Мне сейчас очень просто вспомнить, кто же из наших друзей был скаутом? Да все! И Славу, и Всеволода Покровского, и Беляевых, и Пастуховых — всех мальчиков вижу я одетыми в защитную форму, а особенно хорошо выглядывают в воспоминании все эти милые лица из-под летних шляп типа ковбойских, с раздвижным ремешком под подбородком.
А если говорить о том, как мы все одевались в детстве, до «скаутизма», то все всегда носили матроски! Летние, зимние, тельняшки, шапки и матросские пальто. Вот только меня так не одевали; но пальто и я, конечно, донашивала после Володи, наслаждаясь золотыми пуговицами с якорями. А уж после революции я долго донашивала всё Володино: и какие-то синие куртки-косоворотки, с резиночкой внизу, и ночные рубашки, и лифчики, и всё, что ещё не изодралось. И даже кепку!
На ногах у нас летом сандалии. Зимой — ботинки (называли мы их «сапогами»). Чёрные. Сначала с пуговицами, а потом с крючками для шнурков. В подмётках наших всегда понатыканы кнопки. По ним можно было безошибочно определить профессию нашего отца.
На сапоги надевались калоши или чёрные суконные ботики. С защёлкой, железной, впереди. Симпатично так щёлкала!
А вот в совсем раннем, туманном детстве мы носили синие шерстяные пелерины с капюшоном, подбитым чем-то красным. Именно в такой пелерине выступала я впервые в маминой пьесе «Лесные человечки». Было мне полтора года. Я играла брусничку.

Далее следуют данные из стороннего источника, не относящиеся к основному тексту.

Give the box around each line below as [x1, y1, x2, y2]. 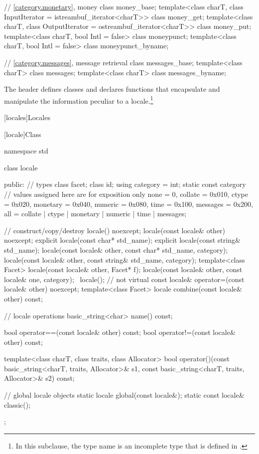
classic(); [4, 399, 31, 410]
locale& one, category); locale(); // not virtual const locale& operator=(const [4, 274, 245, 284]
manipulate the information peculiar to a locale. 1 [4, 94, 153, 106]
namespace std [4, 146, 48, 156]
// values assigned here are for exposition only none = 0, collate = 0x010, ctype [4, 188, 249, 199]
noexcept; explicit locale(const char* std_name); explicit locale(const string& [4, 235, 241, 245]
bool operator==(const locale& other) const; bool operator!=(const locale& [4, 327, 236, 337]
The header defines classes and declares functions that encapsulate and [4, 84, 220, 94]
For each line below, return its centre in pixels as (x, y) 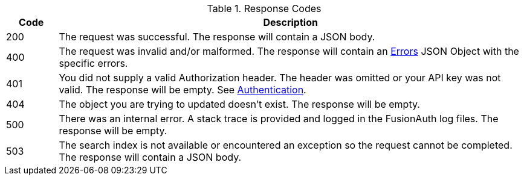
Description (290, 22)
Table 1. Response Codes (264, 8)
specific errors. (93, 63)
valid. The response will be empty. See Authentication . (183, 90)
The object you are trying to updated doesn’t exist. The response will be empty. (239, 104)
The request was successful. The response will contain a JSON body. (217, 37)
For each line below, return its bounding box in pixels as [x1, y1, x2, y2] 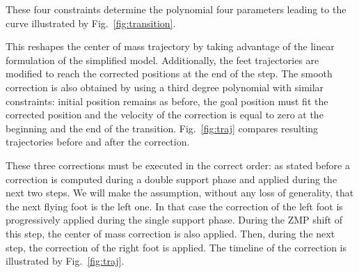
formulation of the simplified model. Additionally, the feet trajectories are [6, 52, 319, 67]
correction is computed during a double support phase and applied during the [6, 171, 337, 186]
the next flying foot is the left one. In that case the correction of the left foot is [6, 198, 343, 213]
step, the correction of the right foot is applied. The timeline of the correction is [6, 240, 347, 254]
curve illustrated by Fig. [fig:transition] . [6, 15, 176, 30]
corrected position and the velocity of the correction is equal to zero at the [6, 107, 324, 122]
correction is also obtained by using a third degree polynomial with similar [6, 79, 324, 94]
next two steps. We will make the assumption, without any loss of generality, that [6, 185, 354, 200]
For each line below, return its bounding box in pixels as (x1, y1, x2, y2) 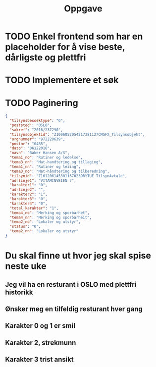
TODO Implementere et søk (5, 75, 119, 86)
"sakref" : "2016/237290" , (9, 127, 63, 132)
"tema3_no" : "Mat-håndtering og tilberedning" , (9, 169, 110, 174)
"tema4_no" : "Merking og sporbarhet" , (9, 210, 90, 215)
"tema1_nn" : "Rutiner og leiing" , (9, 164, 81, 169)
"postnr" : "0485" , (9, 141, 48, 146)
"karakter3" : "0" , (9, 197, 48, 202)
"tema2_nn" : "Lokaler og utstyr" (9, 229, 79, 234)
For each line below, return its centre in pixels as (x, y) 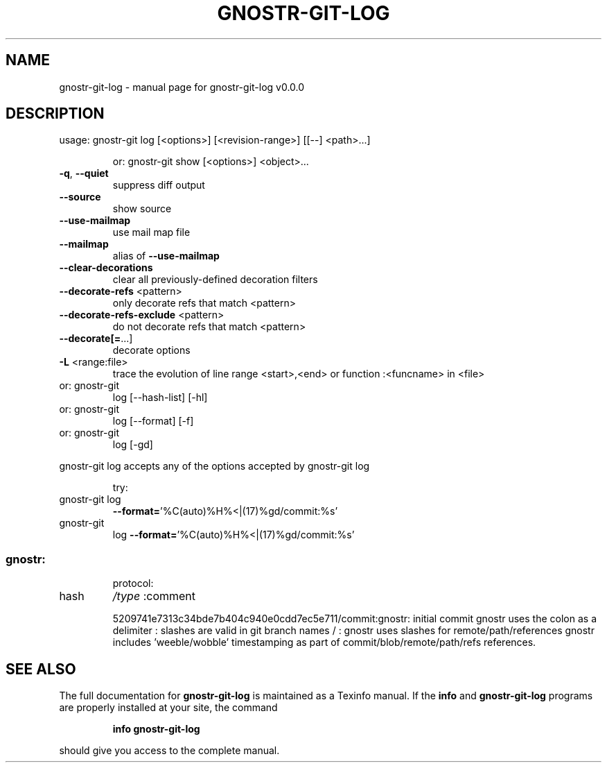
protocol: (133, 583)
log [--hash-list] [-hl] (160, 398)
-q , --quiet (84, 173)
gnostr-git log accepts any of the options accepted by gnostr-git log (214, 466)
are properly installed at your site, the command (168, 708)
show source (142, 209)
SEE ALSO (41, 669)
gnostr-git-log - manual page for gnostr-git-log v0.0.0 (182, 87)
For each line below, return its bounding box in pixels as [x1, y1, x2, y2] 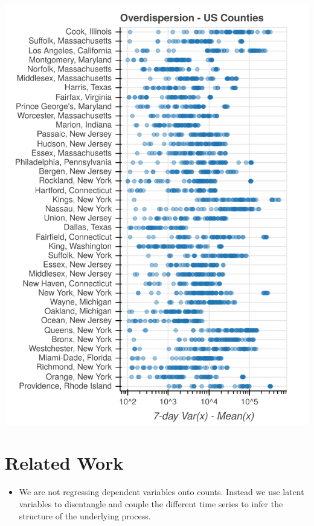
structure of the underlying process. [19, 509, 151, 522]
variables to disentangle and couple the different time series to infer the [19, 497, 283, 510]
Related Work [5, 450, 124, 475]
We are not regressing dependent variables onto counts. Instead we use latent [19, 485, 304, 498]
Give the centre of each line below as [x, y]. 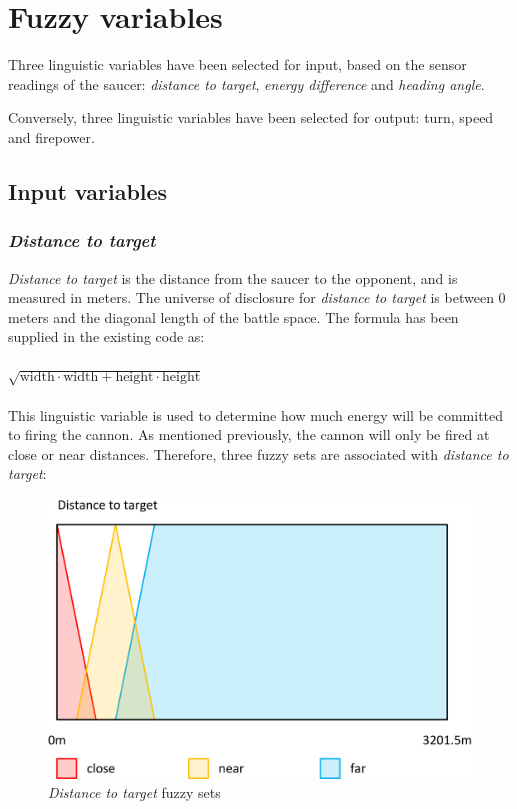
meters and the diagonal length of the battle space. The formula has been [233, 316]
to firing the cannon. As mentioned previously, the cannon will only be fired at [249, 434]
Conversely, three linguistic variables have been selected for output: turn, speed [251, 117]
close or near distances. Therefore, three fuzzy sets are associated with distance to [258, 453]
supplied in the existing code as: [106, 336]
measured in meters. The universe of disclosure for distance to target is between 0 [257, 297]
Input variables [88, 190]
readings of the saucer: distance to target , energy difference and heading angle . [246, 83]
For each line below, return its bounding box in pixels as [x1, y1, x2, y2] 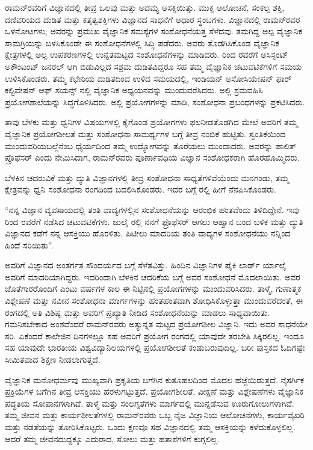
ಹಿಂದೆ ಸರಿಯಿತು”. [5, 238, 54, 251]
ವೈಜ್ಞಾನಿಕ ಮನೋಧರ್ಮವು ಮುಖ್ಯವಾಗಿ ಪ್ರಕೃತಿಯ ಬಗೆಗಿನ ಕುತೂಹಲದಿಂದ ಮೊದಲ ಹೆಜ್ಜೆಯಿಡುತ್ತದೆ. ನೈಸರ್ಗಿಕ [5, 373, 304, 386]
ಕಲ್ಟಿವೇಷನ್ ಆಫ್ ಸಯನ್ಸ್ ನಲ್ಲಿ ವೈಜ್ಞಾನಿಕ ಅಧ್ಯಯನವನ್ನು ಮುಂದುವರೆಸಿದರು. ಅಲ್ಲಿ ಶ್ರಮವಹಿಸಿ [5, 84, 263, 96]
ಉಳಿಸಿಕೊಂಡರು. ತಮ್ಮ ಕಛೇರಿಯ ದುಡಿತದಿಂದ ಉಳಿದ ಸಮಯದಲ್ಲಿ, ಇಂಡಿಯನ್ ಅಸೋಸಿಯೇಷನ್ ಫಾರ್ [5, 72, 292, 84]
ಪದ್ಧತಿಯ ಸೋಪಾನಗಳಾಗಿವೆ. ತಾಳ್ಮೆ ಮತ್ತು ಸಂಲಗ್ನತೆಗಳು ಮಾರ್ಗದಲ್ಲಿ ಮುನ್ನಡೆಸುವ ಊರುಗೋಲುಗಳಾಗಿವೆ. [5, 396, 294, 409]
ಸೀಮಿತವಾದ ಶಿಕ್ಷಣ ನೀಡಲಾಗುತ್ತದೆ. [5, 353, 101, 366]
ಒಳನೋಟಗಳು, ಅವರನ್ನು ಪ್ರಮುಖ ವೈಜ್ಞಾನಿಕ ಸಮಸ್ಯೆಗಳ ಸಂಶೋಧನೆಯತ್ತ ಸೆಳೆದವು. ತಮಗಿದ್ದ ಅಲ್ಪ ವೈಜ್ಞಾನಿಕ [5, 25, 303, 37]
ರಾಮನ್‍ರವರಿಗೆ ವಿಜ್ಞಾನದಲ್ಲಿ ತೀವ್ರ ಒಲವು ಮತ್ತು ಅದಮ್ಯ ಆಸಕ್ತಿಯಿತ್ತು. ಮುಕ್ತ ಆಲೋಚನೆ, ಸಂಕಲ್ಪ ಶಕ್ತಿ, [5, 1, 285, 13]
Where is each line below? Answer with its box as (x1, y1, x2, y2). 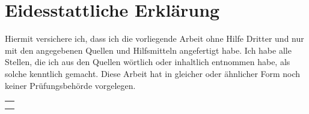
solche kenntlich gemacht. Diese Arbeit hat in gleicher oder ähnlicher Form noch (5, 67, 301, 79)
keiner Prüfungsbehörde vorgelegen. (5, 79, 136, 91)
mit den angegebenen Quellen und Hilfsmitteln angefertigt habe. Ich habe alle (5, 44, 292, 56)
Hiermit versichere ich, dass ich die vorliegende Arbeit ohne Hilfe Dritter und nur (5, 32, 304, 45)
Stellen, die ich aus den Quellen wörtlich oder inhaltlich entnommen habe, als (5, 56, 290, 68)
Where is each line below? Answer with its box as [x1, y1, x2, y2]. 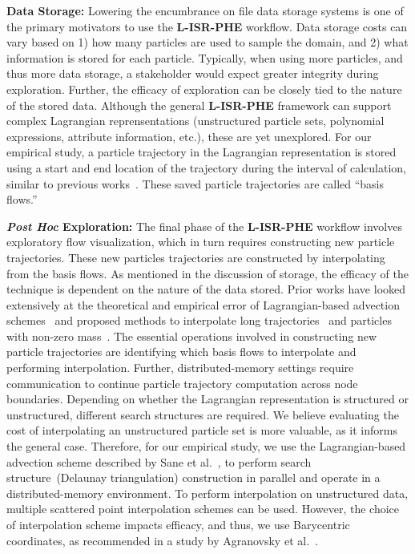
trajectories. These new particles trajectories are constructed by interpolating [6, 249, 385, 265]
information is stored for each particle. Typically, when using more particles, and [6, 49, 403, 66]
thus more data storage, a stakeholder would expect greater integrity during [6, 65, 379, 82]
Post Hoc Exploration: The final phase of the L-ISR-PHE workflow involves [6, 217, 402, 234]
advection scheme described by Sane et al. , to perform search [6, 453, 312, 470]
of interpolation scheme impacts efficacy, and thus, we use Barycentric [6, 516, 350, 532]
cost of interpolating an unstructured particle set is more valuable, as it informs [6, 422, 397, 439]
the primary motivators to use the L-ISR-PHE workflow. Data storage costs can [6, 18, 408, 34]
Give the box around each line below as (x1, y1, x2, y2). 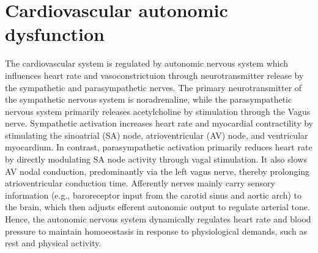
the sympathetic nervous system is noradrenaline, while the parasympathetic (5, 93, 292, 106)
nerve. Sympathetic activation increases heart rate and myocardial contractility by (5, 117, 313, 130)
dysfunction (5, 21, 105, 46)
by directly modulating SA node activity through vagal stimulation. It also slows (5, 153, 307, 166)
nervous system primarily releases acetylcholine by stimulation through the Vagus (5, 105, 311, 117)
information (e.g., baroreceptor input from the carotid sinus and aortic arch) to (5, 188, 302, 201)
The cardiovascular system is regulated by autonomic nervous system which (5, 57, 289, 70)
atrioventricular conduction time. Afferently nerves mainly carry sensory (5, 177, 275, 189)
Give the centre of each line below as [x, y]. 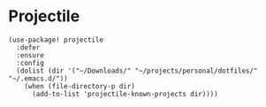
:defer [28, 47]
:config [30, 63]
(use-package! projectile [56, 40]
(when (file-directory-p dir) [80, 86]
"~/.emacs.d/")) [38, 78]
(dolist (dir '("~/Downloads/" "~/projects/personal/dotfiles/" [137, 71]
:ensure [30, 55]
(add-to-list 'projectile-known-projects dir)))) [125, 94]
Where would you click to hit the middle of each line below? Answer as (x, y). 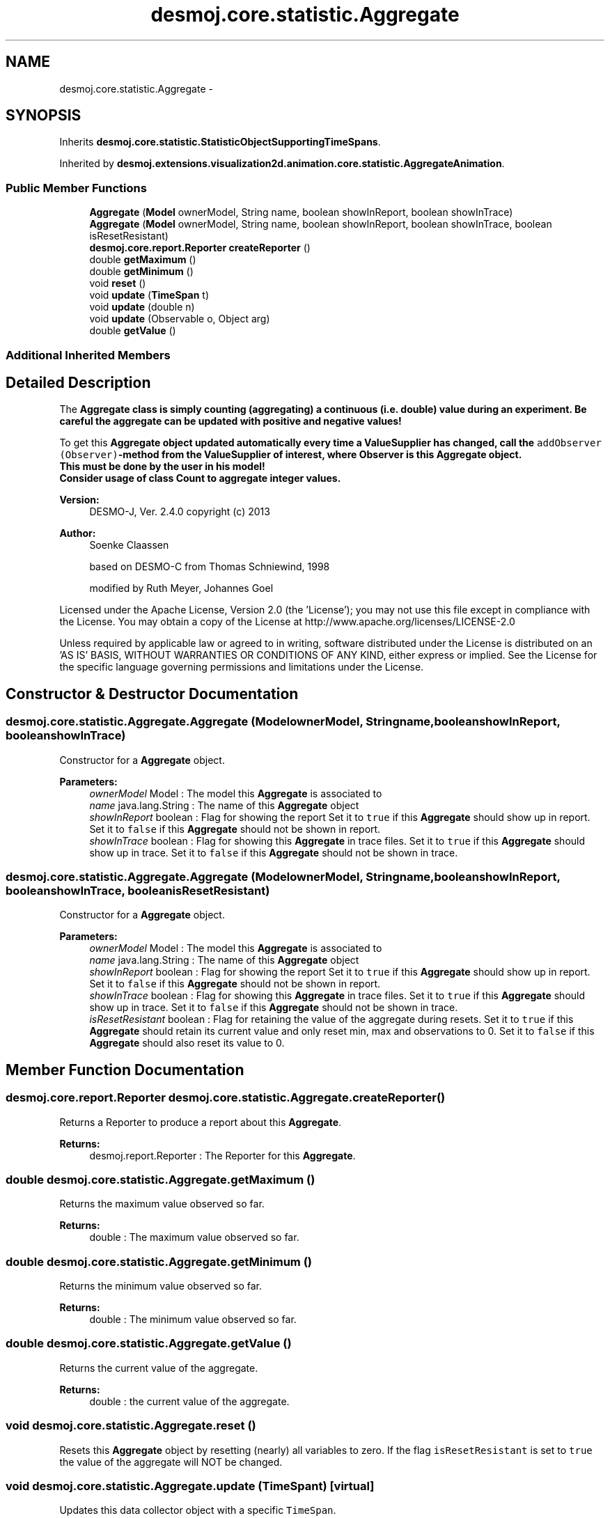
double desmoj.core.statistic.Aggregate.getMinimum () (159, 1261)
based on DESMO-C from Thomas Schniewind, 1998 (210, 567)
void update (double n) (142, 307)
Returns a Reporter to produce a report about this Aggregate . (201, 1122)
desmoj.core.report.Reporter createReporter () (200, 248)
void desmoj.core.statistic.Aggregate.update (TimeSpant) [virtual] (190, 1486)
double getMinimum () (141, 272)
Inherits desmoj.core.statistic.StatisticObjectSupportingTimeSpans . (220, 142)
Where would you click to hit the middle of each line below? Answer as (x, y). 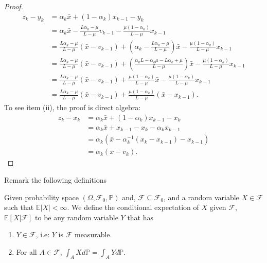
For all (26, 251)
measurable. (93, 234)
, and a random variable (201, 197)
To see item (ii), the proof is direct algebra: (73, 107)
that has (140, 217)
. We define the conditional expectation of (133, 207)
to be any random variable (77, 217)
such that (19, 207)
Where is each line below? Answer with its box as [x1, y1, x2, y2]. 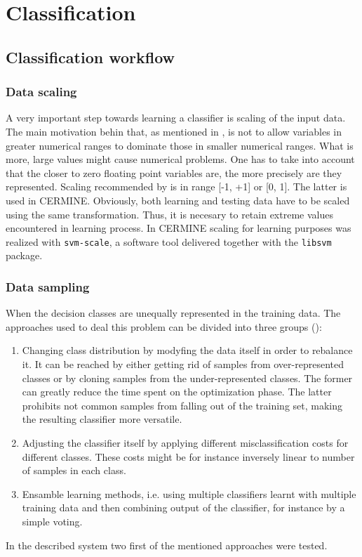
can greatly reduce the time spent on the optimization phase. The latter [22, 384, 332, 399]
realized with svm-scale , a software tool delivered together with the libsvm [6, 234, 332, 249]
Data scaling [6, 83, 77, 100]
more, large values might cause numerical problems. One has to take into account [6, 152, 355, 166]
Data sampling [6, 277, 90, 295]
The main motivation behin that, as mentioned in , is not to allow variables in [6, 124, 342, 138]
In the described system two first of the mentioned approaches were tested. [6, 537, 328, 552]
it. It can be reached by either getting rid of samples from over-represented [22, 356, 344, 371]
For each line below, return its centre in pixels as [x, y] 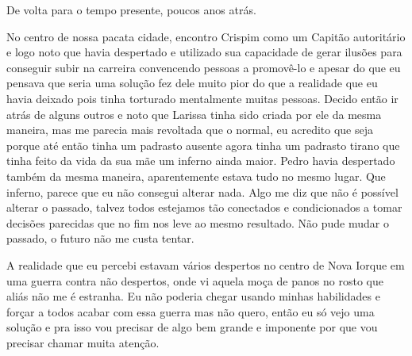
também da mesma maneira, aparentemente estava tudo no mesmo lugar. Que [196, 176]
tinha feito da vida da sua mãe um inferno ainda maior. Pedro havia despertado [201, 161]
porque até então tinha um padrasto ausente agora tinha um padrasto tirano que [203, 145]
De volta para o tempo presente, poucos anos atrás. [131, 10]
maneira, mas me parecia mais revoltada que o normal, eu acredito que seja [190, 130]
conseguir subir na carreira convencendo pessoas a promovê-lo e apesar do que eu [204, 67]
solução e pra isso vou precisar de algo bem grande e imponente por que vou [192, 327]
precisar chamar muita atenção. [83, 342]
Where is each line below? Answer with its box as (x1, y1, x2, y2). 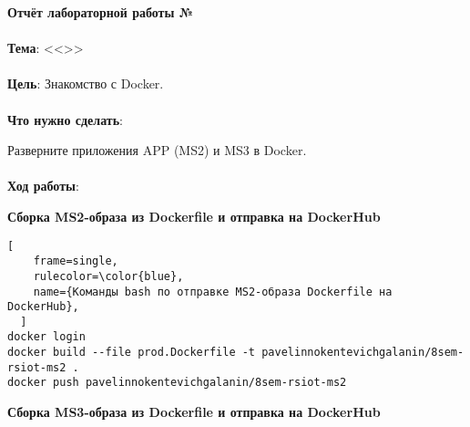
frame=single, (33, 255, 118, 268)
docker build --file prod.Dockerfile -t (7, 346, 256, 359)
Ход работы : (7, 176, 79, 195)
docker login (7, 330, 86, 344)
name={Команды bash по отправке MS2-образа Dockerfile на (33, 285, 393, 298)
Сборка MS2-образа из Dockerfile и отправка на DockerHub (7, 206, 381, 225)
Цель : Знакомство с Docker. (7, 74, 164, 93)
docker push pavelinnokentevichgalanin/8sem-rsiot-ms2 (7, 376, 347, 390)
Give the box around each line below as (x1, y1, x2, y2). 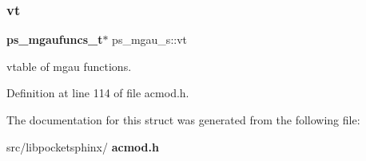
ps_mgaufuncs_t (6, 31, 103, 48)
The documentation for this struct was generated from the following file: (6, 112, 360, 128)
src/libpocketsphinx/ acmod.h (6, 138, 159, 155)
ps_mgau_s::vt (112, 31, 187, 48)
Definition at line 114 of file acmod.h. (6, 84, 189, 101)
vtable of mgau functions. (6, 57, 132, 74)
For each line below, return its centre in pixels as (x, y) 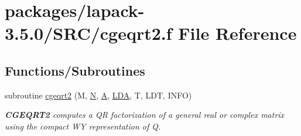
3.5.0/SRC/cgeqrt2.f (88, 33)
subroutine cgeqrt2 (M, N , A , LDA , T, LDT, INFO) (98, 95)
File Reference (237, 33)
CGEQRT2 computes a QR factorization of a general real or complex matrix (145, 115)
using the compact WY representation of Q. (83, 126)
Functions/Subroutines (75, 70)
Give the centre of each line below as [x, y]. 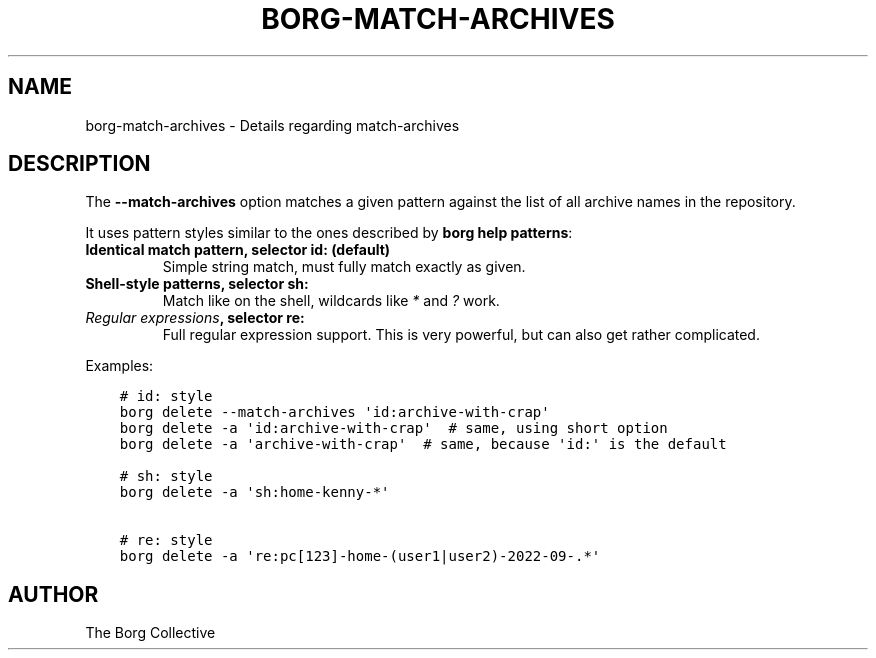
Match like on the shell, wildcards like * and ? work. [331, 301]
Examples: [119, 366]
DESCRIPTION [79, 164]
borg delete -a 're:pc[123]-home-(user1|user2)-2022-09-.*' [360, 556]
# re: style [166, 540]
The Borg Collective [150, 633]
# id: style [166, 396]
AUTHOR [53, 594]
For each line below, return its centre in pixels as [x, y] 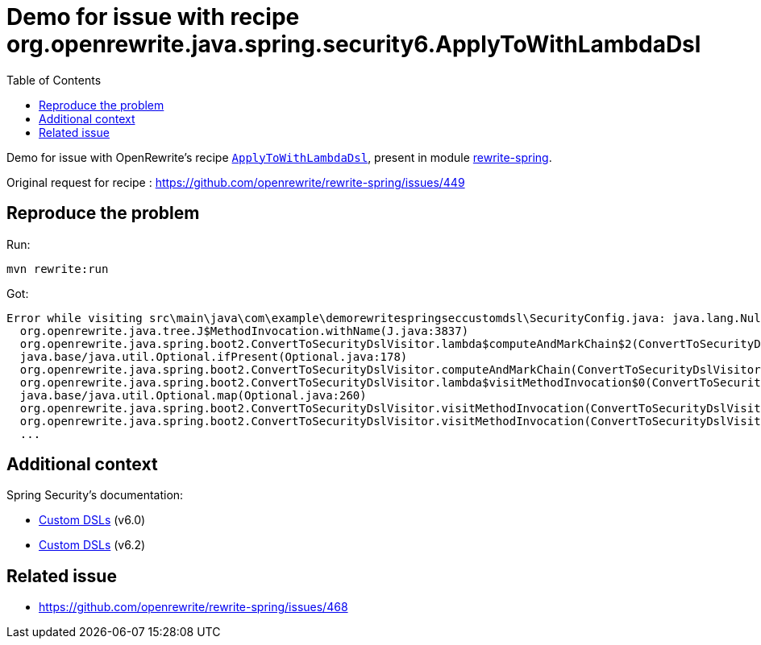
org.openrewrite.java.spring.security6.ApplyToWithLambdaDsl [354, 44]
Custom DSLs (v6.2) [92, 545]
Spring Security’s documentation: [95, 495]
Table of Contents [54, 80]
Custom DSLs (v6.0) [92, 520]
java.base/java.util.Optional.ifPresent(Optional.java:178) [214, 356]
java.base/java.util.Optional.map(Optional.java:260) [193, 395]
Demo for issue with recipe [153, 17]
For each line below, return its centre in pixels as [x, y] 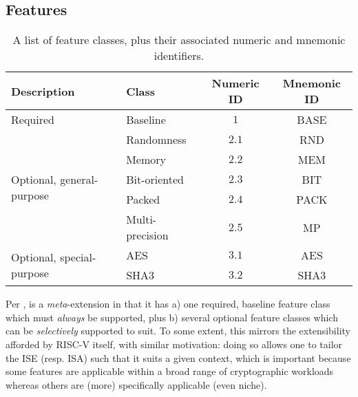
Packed [143, 200]
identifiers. [179, 56]
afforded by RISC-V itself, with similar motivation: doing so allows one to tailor [174, 344]
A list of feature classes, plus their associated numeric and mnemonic [179, 40]
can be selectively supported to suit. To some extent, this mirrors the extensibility [178, 331]
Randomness [156, 140]
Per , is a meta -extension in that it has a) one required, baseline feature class [168, 304]
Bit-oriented [155, 180]
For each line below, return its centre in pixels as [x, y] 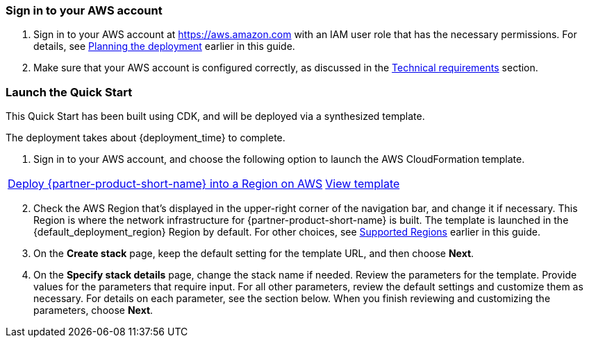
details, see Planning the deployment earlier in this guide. [164, 46]
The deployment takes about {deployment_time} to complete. [146, 138]
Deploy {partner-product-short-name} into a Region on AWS [165, 184]
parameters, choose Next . [93, 310]
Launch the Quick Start [69, 92]
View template [363, 184]

Ещё в спальной комнате прошла моя скарлатина. «Весёлая скарлатина» — как увековечила её мама в стихах:
Было это, видимо, перед самой революцией, так как мама читала мне вслух речи Милюкова, Родзянки, Пуришкевича. Я слушала «по дружбе», так как никакого интереса это у меня не вызывало. Жили мы во всей квартире одни с мамой и 2 прислуги. Тут я получила свою маму сполна! Не знаю, скучала ли мама в таком пленении, но я как сыр в масле каталась. Чтение, чтение, рисование, клеение. Даже шитьё кукле Мурочке какого-то изысканного кружевного белья. Из-за этого шитья моё старенькое тигровое одеяло было подобно костистому лещу от потерянных в нём иголок. То тут кольнёт, то там… Володя жил тогда не помню у кого, а папа — у Бенуа (отчего и получил какой-то интересный заказ). Изредка папа приходил к нам под окна, и мы махали друг другу и посылали поцелуи. Мама всё время была очень весёлой и неиссякаемо интересной для меня.
А из кухни по вечерам доносилось пение прислуги, что мама всегда любила: не из интереса к фольклору, а как признак хорошего настроения, царящего на кухне. Итак, скарлатина моя была всем по душе. Только во время дезинфекции, когда пахло формалином и слезились у нас глаза, сожгли всё-всё, что я наклеила и намастерила и что нельзя было прокипятить. Тогда, ко дню рождения, был подарен маленький самовар. Медный. Перед тем как его купить, мама долго звонила по телефону по магазинам: «Есть у вас детские никелированные самовары?» Наконец я сказала: «Да ладно уж, мама, ну купи мне килерованный».
Сейчас вспомнила, что ведь первым после родителей поселился в спальне мамин брат, дядя Женя с женой — тётей Марусей. Незадолго до этого они приехали из Владивостока, где дядя Женя, кажется, служил бухгалтером. Он был очень тощий, симпатичный, в пенсне. Тётя Маруся — красавица украинка, с серыми глазами и хлопающими непонимающими ресницами. По весу — вдвое больше дяди Жени. Брови рисованные, «пиявками». И тогда же — это, видимо, была зима 17-18-го года — в детской комнате живут Хованские.
Это Настенька, тёти Марусина сестра, с двумя хорошенькими детьми — Олей и Юрой. Настенькин муж — казачий офицер, князь, совсем, видимо, обнищавший. Видела его я только раз. Красивый, маленький. Что сталось с ним, не знаю. Сама Настенька умерла от тифа, когда они все жили уже не у нас. После её смерти сразу пришли в её комнату какие-то солдаты. Быстро всё переворошили и, сказав: «Что же княгиня-то нищая?» — разочарованные, ушли.